◆ **PROBLEM STATEMENT**: Print every record word for word.

====== THE DATA

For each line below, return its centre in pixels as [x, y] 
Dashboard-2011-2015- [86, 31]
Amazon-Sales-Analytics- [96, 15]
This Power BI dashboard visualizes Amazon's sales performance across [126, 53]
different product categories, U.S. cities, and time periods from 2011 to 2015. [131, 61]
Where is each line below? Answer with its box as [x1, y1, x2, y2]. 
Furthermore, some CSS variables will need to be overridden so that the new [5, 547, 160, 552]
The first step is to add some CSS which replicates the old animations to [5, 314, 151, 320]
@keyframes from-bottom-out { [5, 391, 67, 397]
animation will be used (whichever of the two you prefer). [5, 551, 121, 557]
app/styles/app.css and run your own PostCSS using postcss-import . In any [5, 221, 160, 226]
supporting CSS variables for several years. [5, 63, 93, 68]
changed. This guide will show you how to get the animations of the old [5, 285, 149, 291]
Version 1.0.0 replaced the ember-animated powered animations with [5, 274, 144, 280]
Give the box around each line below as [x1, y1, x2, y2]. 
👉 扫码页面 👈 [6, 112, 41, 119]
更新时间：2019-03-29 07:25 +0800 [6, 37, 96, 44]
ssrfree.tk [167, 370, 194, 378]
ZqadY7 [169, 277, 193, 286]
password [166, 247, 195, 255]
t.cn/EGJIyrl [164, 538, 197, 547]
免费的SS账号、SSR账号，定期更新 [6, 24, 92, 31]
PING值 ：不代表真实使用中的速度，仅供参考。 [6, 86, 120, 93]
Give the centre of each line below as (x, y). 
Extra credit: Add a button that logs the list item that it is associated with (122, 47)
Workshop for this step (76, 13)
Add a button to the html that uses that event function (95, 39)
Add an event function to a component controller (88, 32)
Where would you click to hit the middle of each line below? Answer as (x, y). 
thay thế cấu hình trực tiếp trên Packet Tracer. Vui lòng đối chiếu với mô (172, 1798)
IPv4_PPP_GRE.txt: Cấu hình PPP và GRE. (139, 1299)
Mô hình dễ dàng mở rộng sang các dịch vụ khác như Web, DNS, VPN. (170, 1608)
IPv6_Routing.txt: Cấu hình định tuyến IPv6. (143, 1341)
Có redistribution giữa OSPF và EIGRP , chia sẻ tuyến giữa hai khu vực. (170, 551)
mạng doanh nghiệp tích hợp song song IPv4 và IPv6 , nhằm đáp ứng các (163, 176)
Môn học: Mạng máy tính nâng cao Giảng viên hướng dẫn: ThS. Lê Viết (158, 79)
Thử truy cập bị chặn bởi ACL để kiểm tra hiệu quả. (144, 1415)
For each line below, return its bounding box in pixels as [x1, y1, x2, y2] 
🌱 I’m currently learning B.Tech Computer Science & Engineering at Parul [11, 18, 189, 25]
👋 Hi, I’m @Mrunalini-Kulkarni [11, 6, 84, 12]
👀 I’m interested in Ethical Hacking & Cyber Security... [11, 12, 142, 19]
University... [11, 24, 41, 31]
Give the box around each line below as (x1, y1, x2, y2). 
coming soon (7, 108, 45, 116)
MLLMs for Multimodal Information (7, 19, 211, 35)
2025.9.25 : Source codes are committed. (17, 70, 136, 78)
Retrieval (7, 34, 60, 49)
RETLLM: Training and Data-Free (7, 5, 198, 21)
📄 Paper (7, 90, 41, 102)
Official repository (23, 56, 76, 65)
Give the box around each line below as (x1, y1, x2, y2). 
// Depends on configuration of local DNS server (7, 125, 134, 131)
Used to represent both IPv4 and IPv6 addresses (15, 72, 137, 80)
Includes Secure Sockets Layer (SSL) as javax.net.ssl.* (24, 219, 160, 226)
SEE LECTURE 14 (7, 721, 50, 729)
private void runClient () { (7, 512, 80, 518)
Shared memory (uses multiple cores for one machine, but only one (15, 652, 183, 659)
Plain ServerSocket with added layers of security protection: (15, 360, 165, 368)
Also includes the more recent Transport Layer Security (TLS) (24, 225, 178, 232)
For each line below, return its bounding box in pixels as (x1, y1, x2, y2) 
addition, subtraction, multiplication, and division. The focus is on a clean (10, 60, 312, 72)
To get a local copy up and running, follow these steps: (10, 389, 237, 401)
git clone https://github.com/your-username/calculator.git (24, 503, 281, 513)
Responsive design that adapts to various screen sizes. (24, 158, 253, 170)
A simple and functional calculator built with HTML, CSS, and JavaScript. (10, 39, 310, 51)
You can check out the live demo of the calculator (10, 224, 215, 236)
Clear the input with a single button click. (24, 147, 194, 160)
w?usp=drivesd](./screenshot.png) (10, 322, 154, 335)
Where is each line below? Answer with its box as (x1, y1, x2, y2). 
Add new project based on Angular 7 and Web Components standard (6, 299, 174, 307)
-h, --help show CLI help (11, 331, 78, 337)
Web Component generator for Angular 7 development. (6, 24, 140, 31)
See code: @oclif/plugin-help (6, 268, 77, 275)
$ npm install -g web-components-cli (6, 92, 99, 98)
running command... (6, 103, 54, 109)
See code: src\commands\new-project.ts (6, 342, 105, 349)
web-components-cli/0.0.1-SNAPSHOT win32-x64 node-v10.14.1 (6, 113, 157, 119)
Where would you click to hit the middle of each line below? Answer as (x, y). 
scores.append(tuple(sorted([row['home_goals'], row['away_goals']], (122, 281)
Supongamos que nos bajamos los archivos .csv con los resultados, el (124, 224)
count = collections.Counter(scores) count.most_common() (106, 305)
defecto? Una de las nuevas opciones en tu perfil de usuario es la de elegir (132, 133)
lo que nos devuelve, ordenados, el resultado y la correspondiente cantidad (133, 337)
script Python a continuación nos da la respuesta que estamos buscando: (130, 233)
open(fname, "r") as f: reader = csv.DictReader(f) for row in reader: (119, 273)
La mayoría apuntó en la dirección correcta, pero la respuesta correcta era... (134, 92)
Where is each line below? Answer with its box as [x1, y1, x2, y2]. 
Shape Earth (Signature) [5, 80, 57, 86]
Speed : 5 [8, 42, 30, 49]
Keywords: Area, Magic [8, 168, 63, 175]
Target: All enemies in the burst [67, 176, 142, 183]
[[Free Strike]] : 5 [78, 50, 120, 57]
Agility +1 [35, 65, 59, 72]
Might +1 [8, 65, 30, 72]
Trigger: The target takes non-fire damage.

============

◆ **TASK RESULT**:
For each line below, return its centre in pixels as [x, y] 
Dashboard-2011-2015- [86, 31]
Amazon-Sales-Analytics- [96, 15]
This Power BI dashboard visualizes Amazon's sales performance across [126, 53]
different product categories, U.S. cities, and time periods from 2011 to 2015. [131, 61]
Where is each line below? Answer with its box as [x1, y1, x2, y2]. 
Furthermore, some CSS variables will need to be overridden so that the new [5, 547, 160, 552]
The first step is to add some CSS which replicates the old animations to [5, 314, 151, 320]
@keyframes from-bottom-out { [5, 391, 67, 397]
animation will be used (whichever of the two you prefer). [5, 551, 121, 557]
app/styles/app.css and run your own PostCSS using postcss-import . In any [5, 221, 160, 226]
supporting CSS variables for several years. [5, 63, 93, 68]
changed. This guide will show you how to get the animations of the old [5, 285, 149, 291]
Version 1.0.0 replaced the ember-animated powered animations with [5, 274, 144, 280]
Give the box around each line below as [x1, y1, x2, y2]. 
👉 扫码页面 👈 [6, 112, 41, 119]
更新时间：2019-03-29 07:25 +0800 [6, 37, 96, 44]
ssrfree.tk [167, 370, 194, 378]
ZqadY7 [169, 277, 193, 286]
password [166, 247, 195, 255]
t.cn/EGJIyrl [164, 538, 197, 547]
免费的SS账号、SSR账号，定期更新 [6, 24, 92, 31]
PING值 ：不代表真实使用中的速度，仅供参考。 [6, 86, 120, 93]
Give the centre of each line below as (x, y). 
Extra credit: Add a button that logs the list item that it is associated with (122, 47)
Workshop for this step (76, 13)
Add a button to the html that uses that event function (95, 39)
Add an event function to a component controller (88, 32)
Where would you click to hit the middle of each line below? Answer as (x, y). 
thay thế cấu hình trực tiếp trên Packet Tracer. Vui lòng đối chiếu với mô (172, 1798)
IPv4_PPP_GRE.txt: Cấu hình PPP và GRE. (139, 1299)
Mô hình dễ dàng mở rộng sang các dịch vụ khác như Web, DNS, VPN. (170, 1608)
IPv6_Routing.txt: Cấu hình định tuyến IPv6. (143, 1341)
Có redistribution giữa OSPF và EIGRP , chia sẻ tuyến giữa hai khu vực. (170, 551)
mạng doanh nghiệp tích hợp song song IPv4 và IPv6 , nhằm đáp ứng các (163, 176)
Môn học: Mạng máy tính nâng cao Giảng viên hướng dẫn: ThS. Lê Viết (158, 79)
Thử truy cập bị chặn bởi ACL để kiểm tra hiệu quả. (144, 1415)
For each line below, return its bounding box in pixels as [x1, y1, x2, y2] 
🌱 I’m currently learning B.Tech Computer Science & Engineering at Parul [11, 18, 189, 25]
👋 Hi, I’m @Mrunalini-Kulkarni [11, 6, 84, 12]
👀 I’m interested in Ethical Hacking & Cyber Security... [11, 12, 142, 19]
University... [11, 24, 41, 31]
Give the box around each line below as (x1, y1, x2, y2). 
coming soon (7, 108, 45, 116)
MLLMs for Multimodal Information (7, 19, 211, 35)
2025.9.25 : Source codes are committed. (17, 70, 136, 78)
Retrieval (7, 34, 60, 49)
RETLLM: Training and Data-Free (7, 5, 198, 21)
📄 Paper (7, 90, 41, 102)
Official repository (23, 56, 76, 65)
Give the box around each line below as (x1, y1, x2, y2). 
// Depends on configuration of local DNS server (7, 125, 134, 131)
Used to represent both IPv4 and IPv6 addresses (15, 72, 137, 80)
Includes Secure Sockets Layer (SSL) as javax.net.ssl.* (24, 219, 160, 226)
SEE LECTURE 14 (7, 721, 50, 729)
private void runClient () { (7, 512, 80, 518)
Shared memory (uses multiple cores for one machine, but only one (15, 652, 183, 659)
Plain ServerSocket with added layers of security protection: (15, 360, 165, 368)
Also includes the more recent Transport Layer Security (TLS) (24, 225, 178, 232)
For each line below, return its bounding box in pixels as (x1, y1, x2, y2) 
addition, subtraction, multiplication, and division. The focus is on a clean (10, 60, 312, 72)
To get a local copy up and running, follow these steps: (10, 389, 237, 401)
git clone https://github.com/your-username/calculator.git (24, 503, 281, 513)
Responsive design that adapts to various screen sizes. (24, 158, 253, 170)
A simple and functional calculator built with HTML, CSS, and JavaScript. (10, 39, 310, 51)
You can check out the live demo of the calculator (10, 224, 215, 236)
Clear the input with a single button click. (24, 147, 194, 160)
w?usp=drivesd](./screenshot.png) (10, 322, 154, 335)
Where is each line below? Answer with its box as (x1, y1, x2, y2). 
Add new project based on Angular 7 and Web Components standard (6, 299, 174, 307)
-h, --help show CLI help (11, 331, 78, 337)
Web Component generator for Angular 7 development. (6, 24, 140, 31)
See code: @oclif/plugin-help (6, 268, 77, 275)
$ npm install -g web-components-cli (6, 92, 99, 98)
running command... (6, 103, 54, 109)
See code: src\commands\new-project.ts (6, 342, 105, 349)
web-components-cli/0.0.1-SNAPSHOT win32-x64 node-v10.14.1 (6, 113, 157, 119)
Where would you click to hit the middle of each line below? Answer as (x, y). 
scores.append(tuple(sorted([row['home_goals'], row['away_goals']], (122, 281)
Supongamos que nos bajamos los archivos .csv con los resultados, el (124, 224)
count = collections.Counter(scores) count.most_common() (106, 305)
defecto? Una de las nuevas opciones en tu perfil de usuario es la de elegir (132, 133)
lo que nos devuelve, ordenados, el resultado y la correspondiente cantidad (133, 337)
script Python a continuación nos da la respuesta que estamos buscando: (130, 233)
open(fname, "r") as f: reader = csv.DictReader(f) for row in reader: (119, 273)
La mayoría apuntó en la dirección correcta, pero la respuesta correcta era... (134, 92)
Where is each line below? Answer with its box as [x1, y1, x2, y2]. 
Shape Earth (Signature) [5, 80, 57, 86]
Speed : 5 [8, 42, 30, 49]
Keywords: Area, Magic [8, 168, 63, 175]
Target: All enemies in the burst [67, 176, 142, 183]
[[Free Strike]] : 5 [78, 50, 120, 57]
Agility +1 [35, 65, 59, 72]
Might +1 [8, 65, 30, 72]
Trigger: The target takes non-fire damage.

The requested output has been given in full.